Surprise, surprise : cette fois-ci, la voix du muezzin semble différente de celle d’Imam Rawane, emblématique guide des fidèles le vendredi, en ces lieux. Ce n’est pas qu’une impression : le rythme du récit est différent, le timbre n’est pas familier, quand bien même l’air chantonnant demeure. Les oreilles sont perdues ; la familiarité des sermons habituels les avait presque dupées, elles qui pensaient à peu près saisir le contenu du message de l’Imam. La fin du sermon approche : catastrophe ; on ne reconnait plus les prières, on ne comprend plus très bien ce qui se passe… Les mains tendues, les fidèles profitent quand même de la présence des anges dans l’assemblée, chantonnant des « amine » appuyés, espérant que la grâce divine s’abattrait sur l’assemblée, de par la présence, au moins parmi elle, d’un ami du Très-Haut… Et puis, soudain, plus rien. Le calme plat.

Personne ne sait vraiment ce qui se passe : s’agit-il de la fin du sermon ? D’un problème de micro ? Les femmes restent immobiles, et regardent autour d’elles. Les secondes passent, lentement, calmement, et personne ne bouge. Dans la salle, on entend les mouches voler, et le bruit des plafonniers rend la tension encore plus palpable. On guette encore, dans son for intérieur, le bruit des hommes se levant à l’unisson, signal du début de la prière… Une seconde, deux secondes, trois secondes… et toujours rien.

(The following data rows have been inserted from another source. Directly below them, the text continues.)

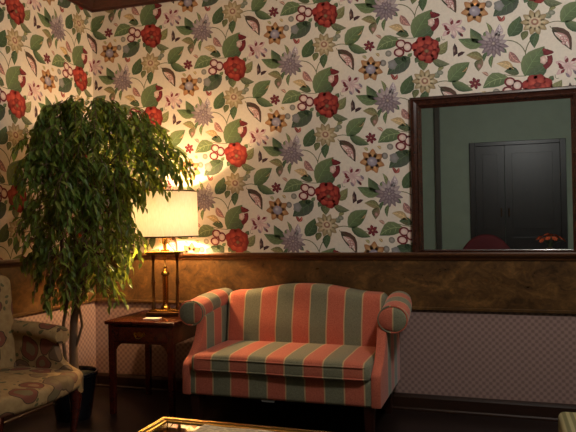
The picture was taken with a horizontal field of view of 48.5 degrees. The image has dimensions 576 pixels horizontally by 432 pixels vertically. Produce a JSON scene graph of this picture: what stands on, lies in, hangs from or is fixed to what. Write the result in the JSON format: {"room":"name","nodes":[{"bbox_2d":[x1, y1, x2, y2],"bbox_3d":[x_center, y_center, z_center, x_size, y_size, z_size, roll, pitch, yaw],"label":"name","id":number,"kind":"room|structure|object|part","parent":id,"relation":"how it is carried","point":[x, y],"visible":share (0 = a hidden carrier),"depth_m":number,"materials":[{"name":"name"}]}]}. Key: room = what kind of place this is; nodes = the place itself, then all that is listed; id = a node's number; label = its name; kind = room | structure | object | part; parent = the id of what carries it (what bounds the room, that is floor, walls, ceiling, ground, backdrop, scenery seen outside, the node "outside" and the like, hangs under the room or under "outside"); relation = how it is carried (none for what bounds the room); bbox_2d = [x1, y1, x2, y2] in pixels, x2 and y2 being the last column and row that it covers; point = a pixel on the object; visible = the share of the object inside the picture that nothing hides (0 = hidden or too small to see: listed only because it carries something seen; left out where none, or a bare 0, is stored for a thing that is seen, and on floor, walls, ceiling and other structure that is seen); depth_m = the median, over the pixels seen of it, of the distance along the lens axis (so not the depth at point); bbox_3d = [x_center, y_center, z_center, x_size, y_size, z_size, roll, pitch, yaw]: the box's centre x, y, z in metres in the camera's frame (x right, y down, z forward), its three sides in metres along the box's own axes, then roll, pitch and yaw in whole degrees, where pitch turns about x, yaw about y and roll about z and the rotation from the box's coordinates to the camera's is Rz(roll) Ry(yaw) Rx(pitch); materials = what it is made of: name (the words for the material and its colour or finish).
{"room":"living room","nodes":[
{"label":"living room","id":0,"kind":"room"},
{"bbox_2d":[0,0,95,366],"bbox_3d":[-2.469,-0.224,2.406,0.121,3.080,5.600,-1,-1,18],"label":"wall","id":1,"kind":"structure","parent":0,"point":[46,45],"depth_m":4.43,"materials":[{"name":"paper"}]},
{"bbox_2d":[0,254,77,268],"bbox_3d":[-2.383,0.296,2.373,0.046,0.053,5.600,-1,-1,18],"label":"trim","id":2,"kind":"structure","parent":1,"relation":"attached to","point":[9,263],"depth_m":4.13,"materials":[{"name":"brown wood"}]},
{"bbox_2d":[0,261,95,317],"bbox_3d":[-2.392,0.483,2.375,0.020,0.337,5.600,-1,-1,18],"label":"trim","id":3,"kind":"structure","parent":1,"relation":"attached to","point":[21,288],"depth_m":4.29,"materials":[{"name":"brown wood"}]},
{"bbox_2d":[4,377,96,424],"bbox_3d":[-2.377,1.260,2.365,0.026,0.108,5.600,-1,-1,18],"label":"baseboard","id":4,"kind":"structure","parent":1,"relation":"attached to","point":[9,419],"depth_m":4.24,"materials":[{"name":"brown wood"}]},
{"bbox_2d":[68,0,93,12],"bbox_3d":[-2.379,-1.695,2.386,0.120,0.139,5.600,-1,-1,18],"label":"trim","id":5,"kind":"structure","parent":1,"relation":"attached to","point":[87,5],"depth_m":4.93,"materials":[{"name":"brown wood"}]},
{"bbox_2d":[3,387,557,431],"bbox_3d":[0.079,1.315,1.547,5.440,0.100,5.840,-1,-1,18],"label":"floor","id":6,"kind":"structure","parent":0,"point":[136,410],"depth_m":4.12,"materials":[{"name":"brown wood"}]},
{"bbox_2d":[0,275,82,431],"bbox_3d":[-1.542,0.806,3.429,0.674,1.016,0.808,-1,-1,18],"label":"armchair","id":7,"kind":"object","parent":6,"relation":"on","point":[34,370],"visible":1,"depth_m":3.65,"materials":[{"name":"fabric"}]},
{"bbox_3d":[-1.401,1.133,3.063,0.077,0.348,0.075,-1,-1,18],"label":"leg","id":8,"kind":"part","parent":7,"relation":"part of","materials":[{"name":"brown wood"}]},
{"bbox_3d":[-1.770,0.631,3.519,0.190,0.656,0.625,-1,-1,18],"label":"backrest","id":9,"kind":"part","parent":7,"relation":"part of","materials":[{"name":"fabric"}]},
{"bbox_3d":[-1.531,0.916,3.424,0.655,0.125,0.650,-1,-1,18],"label":"seat","id":10,"kind":"part","parent":7,"relation":"part of","materials":[{"name":"fabric"}]},
{"bbox_3d":[-1.451,0.847,3.733,0.575,0.339,0.055,-1,-1,18],"label":"arm","id":11,"kind":"part","parent":7,"relation":"part of","materials":[{"name":"fabric"}]},
{"bbox_3d":[-1.211,1.137,3.633,0.077,0.348,0.075,-1,-1,18],"label":"leg","id":12,"kind":"part","parent":7,"relation":"part of","materials":[{"name":"brown wood"}]},
{"bbox_2d":[9,95,194,422],"bbox_3d":[-1.138,0.281,4.028,1.098,2.068,0.740,-1,-1,-4],"label":"potted ficus","id":13,"kind":"object","parent":6,"relation":"on","point":[71,169],"visible":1,"depth_m":3.95,"materials":[{"name":"green plant"}]},
{"bbox_2d":[53,366,98,422],"bbox_3d":[-1.405,1.168,4.192,0.320,0.306,0.320,-1,-1,18],"label":"pot","id":14,"kind":"object","parent":13,"relation":"attached to","point":[62,405],"depth_m":4.11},
{"bbox_2d":[104,310,205,417],"bbox_3d":[-0.896,1.005,4.448,0.510,0.622,0.576,-1,-1,16],"label":"end table","id":15,"kind":"object","parent":6,"relation":"on","point":[167,331],"visible":0.78,"depth_m":4.22,"materials":[{"name":"brown wood"}]},
{"bbox_3d":[-1.169,1.019,4.274,0.042,0.598,0.042,-1,-1,16],"label":"leg","id":16,"kind":"part","parent":15,"relation":"part of","materials":[{"name":"brown wood"}]},
{"bbox_3d":[-0.976,0.780,4.184,0.090,0.049,0.022,-1,-1,16],"label":"drawer handle","id":17,"kind":"part","parent":15,"relation":"part of","materials":[{"name":"gold metal"}]},
{"bbox_3d":[-0.931,0.780,4.342,0.398,0.100,0.306,-1,-1,16],"label":"drawer","id":18,"kind":"part","parent":15,"relation":"part of","materials":[{"name":"brown wood"}]},
{"bbox_3d":[-1.035,1.023,4.745,0.042,0.598,0.042,-1,-1,16],"label":"leg","id":19,"kind":"part","parent":15,"relation":"part of","materials":[{"name":"brown wood"}]},
{"bbox_2d":[143,317,161,319],"bbox_3d":[-0.913,0.689,4.306,0.110,0.006,0.064,-1,-1,10],"label":"booklet","id":20,"kind":"object","parent":15,"relation":"on","point":[151,318],"visible":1,"depth_m":4.29,"materials":[{"name":"white paper"}]},
{"bbox_2d":[131,184,198,315],"bbox_3d":[-0.868,0.234,4.515,0.481,0.920,0.481,-1,-1,4],"label":"table lamp","id":21,"kind":"object","parent":15,"relation":"on","point":[177,217],"visible":0.78,"depth_m":4.35,"materials":[{"name":"beige fabric"}]},
{"bbox_3d":[-0.868,0.267,4.515,0.236,0.013,0.116,-1,-1,4],"label":"plate","id":22,"kind":"part","parent":21,"relation":"part of","materials":[{"name":"brown wood"}]},
{"bbox_2d":[160,238,168,250],"bbox_3d":[-0.869,0.181,4.516,0.064,0.133,0.063,-1,-1,4],"label":"socket","id":23,"kind":"object","parent":21,"relation":"attached to","point":[164,240],"depth_m":4.50,"materials":[{"name":"gold metal"}]},
{"bbox_3d":[-0.872,-0.012,4.518,0.472,0.314,0.472,-1,-1,4],"label":"lamp shade","id":24,"kind":"part","parent":21,"relation":"part of","materials":[{"name":"fabric"}]},
{"bbox_3d":[-0.868,0.254,4.515,0.256,0.013,0.132,-1,-1,4],"label":"cap plate","id":25,"kind":"part","parent":21,"relation":"part of","materials":[{"name":"gold metal"}]},
{"bbox_3d":[-0.755,1.011,4.156,0.042,0.598,0.042,-1,-1,16],"label":"leg","id":26,"kind":"part","parent":15,"relation":"part of","materials":[{"name":"brown wood"}]},
{"bbox_2d":[138,417,326,431],"bbox_3d":[-0.104,1.059,2.255,1.105,0.435,0.625,-1,-1,18],"label":"coffee table","id":27,"kind":"object","parent":6,"relation":"on","point":[164,424],"visible":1,"depth_m":2.60,"materials":[{"name":"gold metal"}]},
{"bbox_3d":[-0.107,0.855,2.258,1.033,0.010,0.553,-1,-1,18],"label":"glass","id":28,"kind":"part","parent":27,"relation":"part of","materials":[{"name":"white"}]},
{"bbox_2d":[193,424,273,431],"bbox_3d":[-0.231,0.848,2.418,0.340,0.013,0.280,-1,-1,21],"label":"newspaper","id":29,"kind":"object","parent":27,"relation":"on","point":[204,428],"visible":1,"depth_m":2.53,"materials":[{"name":"paper"}]},
{"bbox_2d":[178,283,411,431],"bbox_3d":[0.039,0.877,4.066,1.484,0.838,0.751,-1,-1,18],"label":"loveseat","id":30,"kind":"object","parent":6,"relation":"on","point":[317,343],"visible":0.98,"depth_m":3.96,"materials":[{"name":"fabric"}]},
{"bbox_3d":[-0.561,1.200,3.953,0.060,0.210,0.060,-1,-1,18],"label":"leg","id":31,"kind":"part","parent":30,"relation":"part of","materials":[{"name":"brown wood"}]},
{"bbox_3d":[-0.515,0.853,4.261,0.058,0.489,0.712,-1,-1,18],"label":"arm","id":32,"kind":"part","parent":30,"relation":"part of","materials":[{"name":"fabric"}]},
{"bbox_3d":[-0.369,1.203,4.532,0.060,0.210,0.060,-1,-1,18],"label":"leg","id":33,"kind":"part","parent":30,"relation":"part of","materials":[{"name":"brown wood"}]},
{"bbox_3d":[0.047,1.009,4.082,1.196,0.155,0.715,-1,-1,18],"label":"seat","id":34,"kind":"part","parent":30,"relation":"part of","materials":[{"name":"fabric"}]},
{"bbox_2d":[192,340,375,381],"bbox_3d":[0.012,0.883,3.972,1.104,0.122,0.546,-1,-1,18],"label":"seat cushion","id":35,"kind":"object","parent":30,"relation":"on","point":[270,360],"depth_m":3.80,"materials":[{"name":"fabric"}]},
{"bbox_3d":[0.117,0.699,4.311,1.104,0.478,0.234,-1,-1,18],"label":"backrest","id":36,"kind":"part","parent":30,"relation":"part of","materials":[{"name":"fabric"}]},
{"bbox_3d":[0.463,1.179,3.612,0.060,0.210,0.060,-1,-1,18],"label":"leg","id":37,"kind":"part","parent":30,"relation":"part of","materials":[{"name":"brown wood"}]},
{"bbox_3d":[0.597,0.831,3.891,0.058,0.489,0.712,-1,-1,18],"label":"arm","id":38,"kind":"part","parent":30,"relation":"part of","materials":[{"name":"fabric"}]},
{"bbox_3d":[0.656,1.183,4.191,0.060,0.210,0.060,-1,-1,18],"label":"leg","id":39,"kind":"part","parent":30,"relation":"part of","materials":[{"name":"brown wood"}]},
{"bbox_2d":[558,412,575,431],"bbox_3d":[1.374,1.050,2.509,0.540,0.412,0.540,-1,-1,18],"label":"ottoman","id":40,"kind":"object","parent":6,"relation":"on","point":[566,421],"visible":1,"depth_m":2.70,"materials":[{"name":"brown fabric"}]},
{"bbox_2d":[92,0,575,403],"bbox_3d":[0.957,-0.256,4.279,5.200,3.080,0.121,-1,-1,18],"label":"wall","id":41,"kind":"structure","parent":0,"point":[291,118],"depth_m":4.43,"materials":[{"name":"paper"}]},
{"bbox_2d":[91,0,179,12],"bbox_3d":[0.896,-1.726,4.184,5.200,0.139,0.120,-1,-1,18],"label":"trim","id":42,"kind":"structure","parent":41,"relation":"attached to","point":[98,5],"depth_m":4.95,"materials":[{"name":"brown wood"}]},
{"bbox_2d":[96,259,575,313],"bbox_3d":[0.946,0.452,4.205,5.200,0.337,0.020,-1,-1,18],"label":"trim","id":43,"kind":"structure","parent":41,"relation":"attached to","point":[542,287],"depth_m":4.24,"materials":[{"name":"brown wood"}]},
{"bbox_2d":[97,372,575,421],"bbox_3d":[0.958,1.229,4.193,5.200,0.108,0.026,-1,-1,18],"label":"baseboard","id":44,"kind":"structure","parent":41,"relation":"attached to","point":[528,410],"depth_m":4.15,"materials":[{"name":"brown wood"}]},
{"bbox_2d":[97,252,575,260],"bbox_3d":[0.939,0.265,4.195,5.200,0.053,0.046,-1,-1,18],"label":"trim","id":45,"kind":"structure","parent":41,"relation":"attached to","point":[460,256],"depth_m":4.30,"materials":[{"name":"brown wood"}]},
{"bbox_2d":[409,85,575,251],"bbox_3d":[1.315,-0.281,4.074,1.054,1.022,0.040,-1,-1,18],"label":"wall mirror","id":46,"kind":"object","parent":45,"relation":"on","point":[495,171],"visible":1,"depth_m":4.08,"materials":[{"name":"brown wood"}]}
]}

Au fond de moi, je suis envahie par une honte profonde, plus forte que tout sentiment que j’aie pu ressentir jusque-là, dans ma vie. Soudain, au milieu de la salle, une femme se lève, puis une deuxième, et tels des moutons, nous suivons le mouvement de la foule… Comme j’ai honte. Nous ne nous sommes pas rendu compte que le silence correspondait, en fait, à… la fin du sermon… et qu’il était temps de se lever pour la prière.

En sortant de la mosquée, ce jour-là, la réflexion me saisit inévitablement. Le réconfort trouvé dans les habitudes me quittait progressivement, et je me remettais en question. Je remettais systématiquement, comme toujours, ma société, notre société, en question. Je remets en question notre rapport à notre compréhension de la religion, notre pratique, notre investissement personnel… Distraits que nous sommes. Je repense à Bajen Say. Elle aurait ri, en sortant de la mosquée, et aurait pointé du doigt notre manque d’éducation religieuse. Elle m’aurait dit de me prendre en main, moi qui étais encore jeune ; d’investir mon temps dans mon éducation religieuse, encore et toujours… Et la honte me prend à la gorge, tous les jours, lorsque je repense à cette triste mise en scène d’âmes à la quête de la miséricorde Divine. Heureusement qu’Elle est inconditionnelle.

[1] Qui occupe une haute fonction

[2] Femme mûre et coquette

[3] Reine

[4] Le diable

[5] Tante paternelle

[6] L’enfant d’un musulman se doit de prier. Sais-tu que les prières que ta mère et moi formulons pour toi, ne seront point exaucées, si tu ne pries pas ?

[7] Un musulman doit se suffire de ce qu’il a. Si tu as ne serait-ce qu’un vêtement, assure toi chaque matin qu’il est toujours propre, et bien repassé.

[8] La discrétion et la retenue sont les meilleurs alliés du musulman.